Sugar plantations are actually 
agro-industrial complexes, managed like regular corporations, with the 
farm workers providing the bulk of the labor force required for 
production. It’s a long process that involves prepping the land prior to
 the planting season, all through the growing stage, down to the 
harvest, collecting the canes and transporting them to the sugar mill; 
from there it goes through a second stage of production until the final 
product is produced; and from there it goes to the marketing, sales and 
distribution process before all the hard work pays off and the farm gets
 cash for its products.
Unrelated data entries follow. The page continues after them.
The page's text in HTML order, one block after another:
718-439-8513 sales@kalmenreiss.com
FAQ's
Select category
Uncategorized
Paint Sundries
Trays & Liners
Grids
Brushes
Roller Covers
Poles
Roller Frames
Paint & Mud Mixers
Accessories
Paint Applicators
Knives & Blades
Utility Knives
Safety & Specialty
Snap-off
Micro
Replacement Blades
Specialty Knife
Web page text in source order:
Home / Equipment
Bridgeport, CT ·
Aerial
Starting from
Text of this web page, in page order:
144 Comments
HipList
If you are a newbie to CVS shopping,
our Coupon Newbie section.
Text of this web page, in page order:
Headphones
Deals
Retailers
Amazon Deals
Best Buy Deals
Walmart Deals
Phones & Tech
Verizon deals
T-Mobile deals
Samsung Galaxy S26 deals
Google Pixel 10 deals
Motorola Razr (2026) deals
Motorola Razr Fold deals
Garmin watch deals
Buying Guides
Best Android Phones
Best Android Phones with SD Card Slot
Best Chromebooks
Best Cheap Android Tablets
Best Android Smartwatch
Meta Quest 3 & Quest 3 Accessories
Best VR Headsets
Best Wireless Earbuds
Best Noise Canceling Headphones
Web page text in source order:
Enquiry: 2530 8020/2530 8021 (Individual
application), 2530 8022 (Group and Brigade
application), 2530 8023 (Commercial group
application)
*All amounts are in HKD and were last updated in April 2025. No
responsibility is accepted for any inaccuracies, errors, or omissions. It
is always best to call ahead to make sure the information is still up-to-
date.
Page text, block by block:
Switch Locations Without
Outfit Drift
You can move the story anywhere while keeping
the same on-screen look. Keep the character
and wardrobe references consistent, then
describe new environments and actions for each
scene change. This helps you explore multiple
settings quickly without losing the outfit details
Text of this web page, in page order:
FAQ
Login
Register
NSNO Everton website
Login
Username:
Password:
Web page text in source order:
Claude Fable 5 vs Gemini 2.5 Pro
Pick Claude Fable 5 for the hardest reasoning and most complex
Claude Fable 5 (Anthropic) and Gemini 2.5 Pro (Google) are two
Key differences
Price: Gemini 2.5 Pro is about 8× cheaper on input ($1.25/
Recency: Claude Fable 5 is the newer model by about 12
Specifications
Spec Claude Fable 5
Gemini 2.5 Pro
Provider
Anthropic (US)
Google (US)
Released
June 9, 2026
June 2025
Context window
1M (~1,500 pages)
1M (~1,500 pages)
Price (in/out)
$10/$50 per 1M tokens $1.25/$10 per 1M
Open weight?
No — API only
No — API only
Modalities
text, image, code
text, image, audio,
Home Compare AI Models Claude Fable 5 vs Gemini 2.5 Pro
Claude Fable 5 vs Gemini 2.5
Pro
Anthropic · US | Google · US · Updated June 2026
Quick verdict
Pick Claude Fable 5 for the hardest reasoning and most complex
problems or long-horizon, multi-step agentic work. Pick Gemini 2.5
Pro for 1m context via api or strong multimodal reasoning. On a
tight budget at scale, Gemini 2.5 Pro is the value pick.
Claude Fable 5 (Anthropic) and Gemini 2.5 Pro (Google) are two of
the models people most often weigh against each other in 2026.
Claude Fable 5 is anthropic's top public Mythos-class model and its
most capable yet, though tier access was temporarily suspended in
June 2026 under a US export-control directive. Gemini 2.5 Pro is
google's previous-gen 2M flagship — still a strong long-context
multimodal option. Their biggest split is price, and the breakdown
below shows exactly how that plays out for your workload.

And sugar is a once-a-year crop. That means all 
throughout the year, the landlord advances all the costs and expenses, 
and only at the end of the long process does he get his money back.
When the land gets covered by CARP, the 
farm workers effectively lose their jobs. The government takes the land 
away from the landowner and gives it to the farmers. So the former 
landlords stop paying any wages or any other benefits to them. They 
become entrepreneurs even if they do not know the meaning of the term. 
Given this background, it is no surprise that most of them fail at it.
But there is more to this than meets the
 eye. In spite of their plight, the ARB’s still believe in CARP (and 
surprisingly, so do the landlords), if only because they like having 
land that they can pawn. The biggest mistake we have made is believing 
that giving the land to the farmers solves all our problems. The 
Department of Agrarian Reform (DAR), in fact bases the success of its 
program on the quantity of land that it has redistributed. With 20-20 
hindsight vision, we now know that if that alone is what gets done, then
 we are so very badly mistaken in our notion that land redistribution is
 all that needs to be done.
The failure of CARP lies in the lack, or
 even total absence, of the support services to enable ARB’s to properly
 till their land and become economically progressive farmer families. 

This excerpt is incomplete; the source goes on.